What needs to be done:
From the records below, set down exactly the lines starting with the line that contains "y1, x2, y2)." and going on through the line that contains "Remember that in". Nothing else is wanted.

Entries supplied:
_ _ _ _
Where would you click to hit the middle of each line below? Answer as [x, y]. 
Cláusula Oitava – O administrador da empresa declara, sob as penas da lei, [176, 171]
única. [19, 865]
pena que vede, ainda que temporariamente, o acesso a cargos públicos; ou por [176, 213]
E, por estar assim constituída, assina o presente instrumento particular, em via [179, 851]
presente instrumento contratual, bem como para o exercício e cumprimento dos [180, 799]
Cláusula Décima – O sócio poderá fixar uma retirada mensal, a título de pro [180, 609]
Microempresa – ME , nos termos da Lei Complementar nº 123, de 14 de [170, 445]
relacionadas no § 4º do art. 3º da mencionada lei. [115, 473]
_ _ _ _
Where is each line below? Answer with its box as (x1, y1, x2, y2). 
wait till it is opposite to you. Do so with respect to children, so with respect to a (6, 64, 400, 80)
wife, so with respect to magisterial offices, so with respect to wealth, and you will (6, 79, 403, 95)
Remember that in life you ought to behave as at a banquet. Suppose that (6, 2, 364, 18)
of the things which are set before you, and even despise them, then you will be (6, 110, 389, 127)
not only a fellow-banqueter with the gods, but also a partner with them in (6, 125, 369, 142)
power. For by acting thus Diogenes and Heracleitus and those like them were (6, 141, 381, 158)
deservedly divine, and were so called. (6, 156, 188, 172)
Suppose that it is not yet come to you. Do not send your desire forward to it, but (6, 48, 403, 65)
_ _ _ _
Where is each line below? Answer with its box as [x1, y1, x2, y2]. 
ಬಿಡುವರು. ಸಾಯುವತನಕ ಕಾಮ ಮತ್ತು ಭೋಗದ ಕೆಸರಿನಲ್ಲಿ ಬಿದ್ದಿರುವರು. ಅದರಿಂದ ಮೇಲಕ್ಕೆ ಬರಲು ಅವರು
_ _ _ _
Finished task:
Where is each line below? Answer with its box as (x1, y1, x2, y2). 
wait till it is opposite to you. Do so with respect to children, so with respect to a (6, 64, 400, 80)
wife, so with respect to magisterial offices, so with respect to wealth, and you will (6, 79, 403, 95)
Remember that in life you ought to behave as at a banquet. Suppose that (6, 2, 364, 18)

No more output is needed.